Panetta made the statements before the Senate Intelligence committee and in an interview with AP. He stated that
“[i[t was my opinion we just can’t operate if people feel even if they are following the legal opinions of the Justice Department.” While he did not address the prosecution of those who ordered the war crimes, he categorically dismissed the idea that you could be prosecuted for just following orders. Of course, that is precisely the defense that we rejected after World War II and executed those who made the “just following orders defense.” We do not apply the same standard to terrorism: we will prosecute the head of Al Qaeda or Libyan intelligence service in a terrorism case but not the individuals who carried out the orders. Like other crimes, you are not allowed to commit torture and you are expected to refuse. Some did refuse in this country and those who did not committed a war crime.

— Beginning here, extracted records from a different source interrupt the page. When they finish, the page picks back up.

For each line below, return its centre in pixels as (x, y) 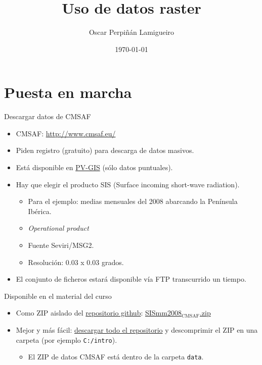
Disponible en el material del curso (58, 296)
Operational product (58, 228)
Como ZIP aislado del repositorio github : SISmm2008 (99, 313)
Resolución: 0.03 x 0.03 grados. (76, 262)
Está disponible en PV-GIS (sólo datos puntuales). (94, 167)
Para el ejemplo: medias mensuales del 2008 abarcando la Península (133, 201)
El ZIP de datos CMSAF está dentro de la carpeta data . (116, 357)
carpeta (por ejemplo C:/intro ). (67, 340)
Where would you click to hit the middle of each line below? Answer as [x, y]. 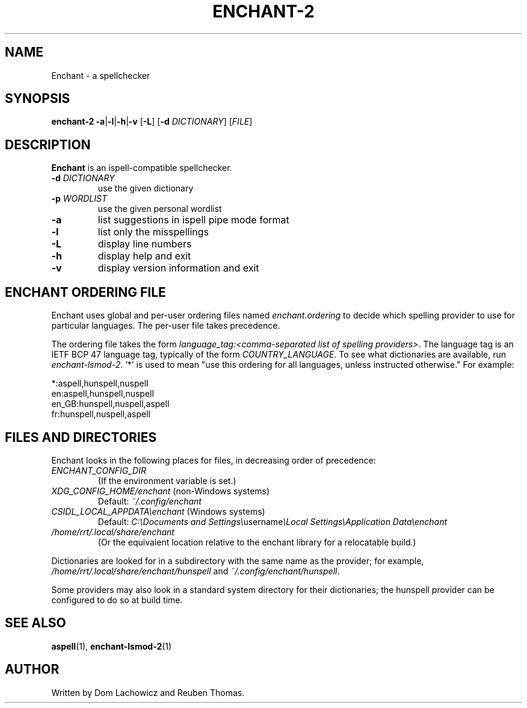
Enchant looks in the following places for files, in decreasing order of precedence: [214, 460]
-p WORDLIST [79, 199]
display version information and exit [178, 268]
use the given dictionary [146, 188]
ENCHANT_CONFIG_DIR [99, 470]
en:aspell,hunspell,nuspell [103, 394]
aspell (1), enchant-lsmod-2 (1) [112, 646]
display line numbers [145, 244]
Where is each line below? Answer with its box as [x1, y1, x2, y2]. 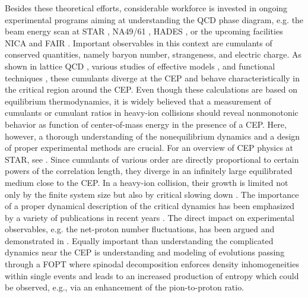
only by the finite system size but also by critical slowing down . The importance [5, 188, 299, 200]
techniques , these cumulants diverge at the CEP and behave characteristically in [5, 71, 300, 84]
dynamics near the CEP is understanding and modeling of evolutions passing [5, 246, 285, 258]
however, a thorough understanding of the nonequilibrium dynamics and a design [5, 129, 300, 142]
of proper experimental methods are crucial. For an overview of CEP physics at [5, 141, 294, 154]
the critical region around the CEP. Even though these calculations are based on [5, 83, 297, 96]
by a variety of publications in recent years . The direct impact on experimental [5, 211, 294, 223]
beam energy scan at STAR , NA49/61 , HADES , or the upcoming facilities [5, 25, 283, 37]
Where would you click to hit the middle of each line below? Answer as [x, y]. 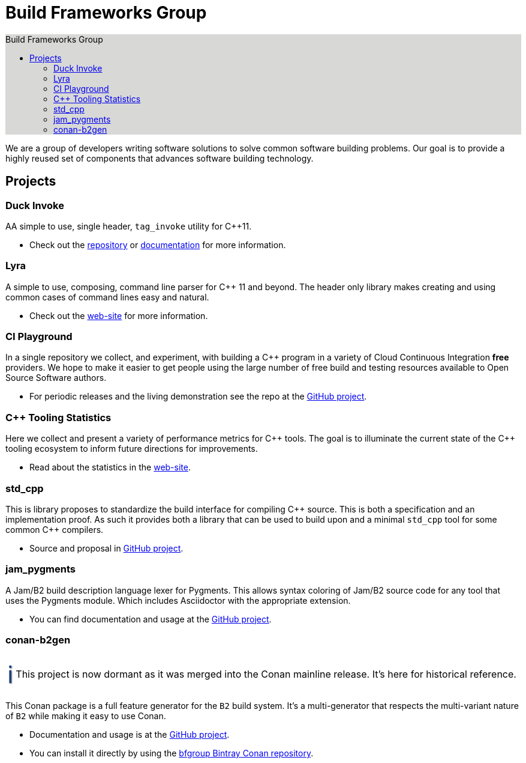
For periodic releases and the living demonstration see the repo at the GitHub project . [198, 397]
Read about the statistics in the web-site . [110, 467]
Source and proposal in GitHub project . [106, 548]
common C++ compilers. [55, 529]
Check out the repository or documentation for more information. [158, 245]
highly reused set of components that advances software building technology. [160, 158]
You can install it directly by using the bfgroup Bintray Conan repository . [172, 753]
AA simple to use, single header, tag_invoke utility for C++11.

None of this means that low-level CIA employees were likely to be prosecuted or that they had no defense. As I have said before, these employees can make an estoppel defense argument. However, such defenses are made in the course of an investigation. No reasonable leader should state that there is some irrebuttable presumption that an alleged torturer cannot be prosecuted if he was just following orders. The harm done from such careless statements to international law is incalculable. Moreover, by starting with such statements, you remove any leverage of investigations in seeking the cooperation of low-level individuals, who are less likely to cooperation if they know that they cannot or will not be prosecuted for their roles. President Obama and now Panetta have created a new American rule that, so long as a lawyer tells you to commit a war crime, you are immune from prosecution.
Finally, there is the problem of a future CIA director making such an announcement. While Panetta said he would “leave to others” the question of whether high-ranking officials might be prosecuted for war crimes, he could assure the committee that the actual torturers would be given immunity. It is a dangerous and presumptuous claim for an agency head to make. Even an attorney general nominee would be unwise to make such a categorical claim. A CIA director has no part in the decision whether one of his people should be charged as a war criminal — a legal question.
On the renditions question, Panetta was equally baffling. When pressed by Sen. Kit Bond (R., Mo.) on his prior statement that there was a policy to rendition individuals for torture, Panetta conceded that he was “not aware of the validity of those claims” and retracted the statement. Bond then publicly spanked him for “making statements or making judgments based on rumors and news stories,” saying that this was just rumors put out by “liberal blogs” and journalists.
However, it was not liberal blogs and journalists who put out these statements. Various people involved in the case admitted that they routinely used rendition for this purpose and many such cases show precisely this pattern. Panetta should have said that we can debate the meaning of an “official policy.” However, where there is such a pattern and understanding, many would view it as a policy. Policies are not formed like legislation or regulations with a record of committee reports or federal register events to mark its creation. Many an administration routinely renditions individuals, who are tortured, there is ample reason to call it a de facto policy.